--- EXERCISE DATA ---
━━━━━━━━━━━━━━━━
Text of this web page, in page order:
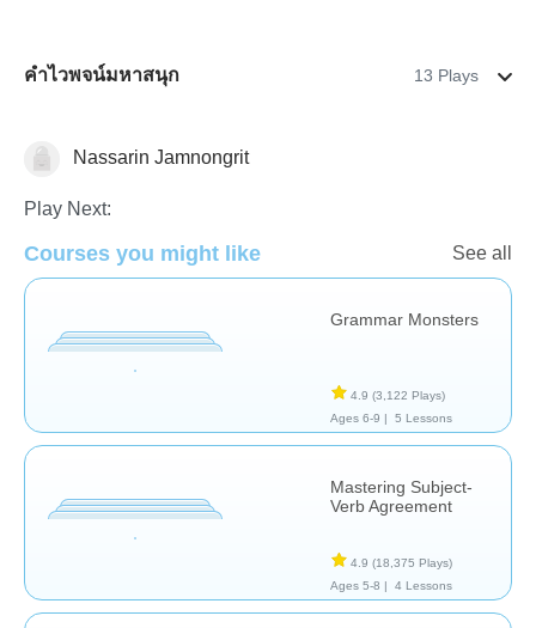
คำไวพจน์มหาสนุก 13 Plays
GrammarNassarin Jamnongrit
Play Next:
Courses you might like See all
Grammar Monsters
4.9 (3,122 Plays)
Ages 6-9 |
5 Lessons
Mastering Subject-
Verb Agreement
4.9 (18,375 Plays)
Ages 5-8 |
4 Lessons
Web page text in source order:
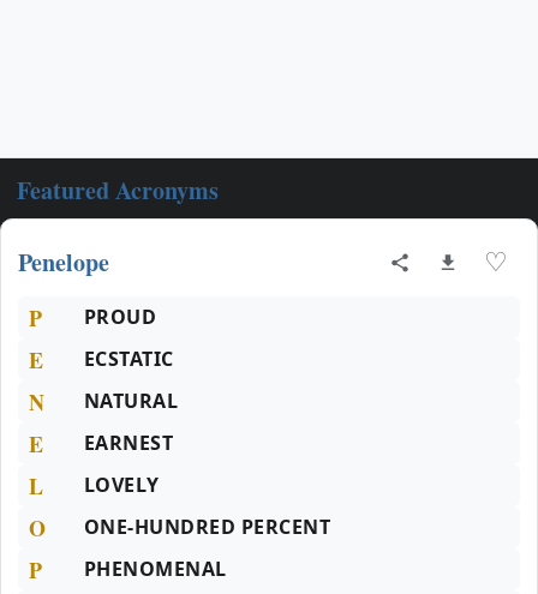
Featured Acronyms
Penelope ♡
P PROUD
E ECSTATIC
N NATURAL
E EARNEST
L LOVELY
O ONE-HUNDRED PERCENT
P PHENOMENAL
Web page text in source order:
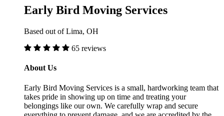
Early Bird Moving Services
Based out of Lima, OH
65 reviews
About Us
Early Bird Moving Services is a small, hardworking team that
takes pride in showing up on time and treating your
belongings like our own. We carefully wrap and secure
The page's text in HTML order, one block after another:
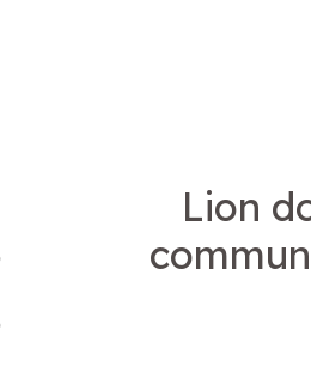
Lion
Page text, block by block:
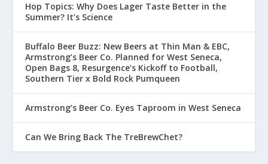
Hop Topics: Why Does Lager Taste Better in the
Summer? It’s Science
Buffalo Beer Buzz: New Beers at Thin Man & EBC,
Armstrong’s Beer Co. Planned for West Seneca,
Open Bags 8, Resurgence’s Kickoff to Football,
Southern Tier x Bold Rock Pumqueen
Armstrong’s Beer Co. Eyes Taproom in West Seneca
Can We Bring Back The TreBrewChet?
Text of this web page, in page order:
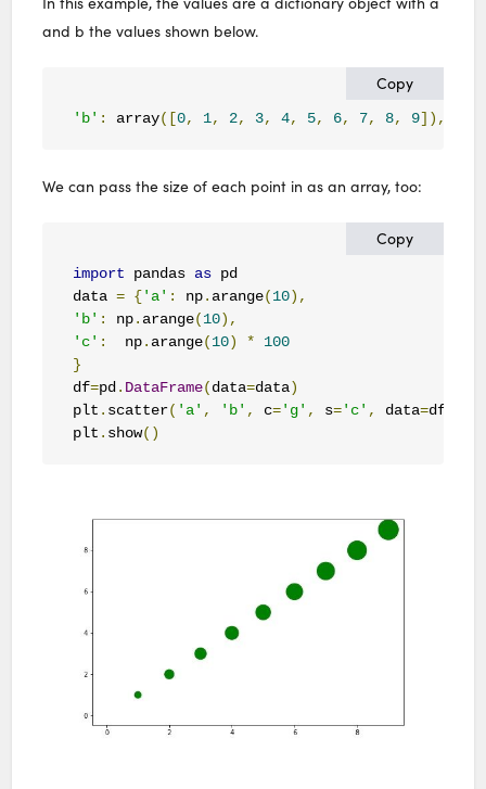
and b the values shown below.
Copy
'b' : array([0, 1, 2, 3, 4, 5, 6, 7, 8, 9]),
We can pass the size of each point in as an array, too:
Copy
import pandas as pd
data = {'a' : np. arange(10),
'b' : np. arange(10),
'c' :
  np
. arange(10) *
100
}
df=pd. DataFrame(data=data)
plt . scatter( 'a' , 'b' , c='g' , s='c' , data=df
plt . show()
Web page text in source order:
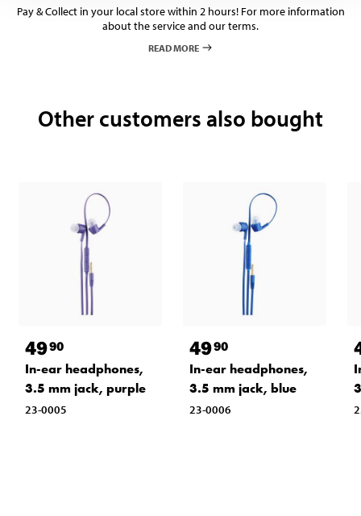
Pay & Collect in your local store within 2 hours! For more information
about the service and our terms.
READ MORE
Other customers also bought
4990
In-ear headphones,
3.5 mm jack, purple
23-0005
4990
In-ear headphones,
3.5 mm jack, blue
23-0006
━━━━━━━━━━━━━━━━
--- TASK ITEM ---
Using the data above, retype exactly and only the lines from the one containing "Courses you might like See all" up to and including the one containing "plt . scatter( 'a'", with no pictures carried over.

--- SOLUTION TO THIS EXERCISE ---
Courses you might like See all
Grammar Monsters
4.9 (3,122 Plays)
Ages 6-9 |
5 Lessons
Mastering Subject-
Verb Agreement
4.9 (18,375 Plays)
Ages 5-8 |
4 Lessons
Web page text in source order:
Featured Acronyms
Penelope ♡
P PROUD
E ECSTATIC
N NATURAL
E EARNEST
L LOVELY
O ONE-HUNDRED PERCENT
P PHENOMENAL
Web page text in source order:
Early Bird Moving Services
Based out of Lima, OH
65 reviews
About Us
Early Bird Moving Services is a small, hardworking team that
takes pride in showing up on time and treating your
belongings like our own. We carefully wrap and secure
The page's text in HTML order, one block after another:
Lion
Page text, block by block:
Hop Topics: Why Does Lager Taste Better in the
Summer? It’s Science
Buffalo Beer Buzz: New Beers at Thin Man & EBC,
Armstrong’s Beer Co. Planned for West Seneca,
Open Bags 8, Resurgence’s Kickoff to Football,
Southern Tier x Bold Rock Pumqueen
Armstrong’s Beer Co. Eyes Taproom in West Seneca
Can We Bring Back The TreBrewChet?
Text of this web page, in page order:
and b the values shown below.
Copy
'b' : array([0, 1, 2, 3, 4, 5, 6, 7, 8, 9]),
We can pass the size of each point in as an array, too:
Copy
import pandas as pd
data = {'a' : np. arange(10),
'b' : np. arange(10),
'c' :
  np
. arange(10) *
100
}
df=pd. DataFrame(data=data)
plt . scatter( 'a' , 'b' , c='g' , s='c' , data=df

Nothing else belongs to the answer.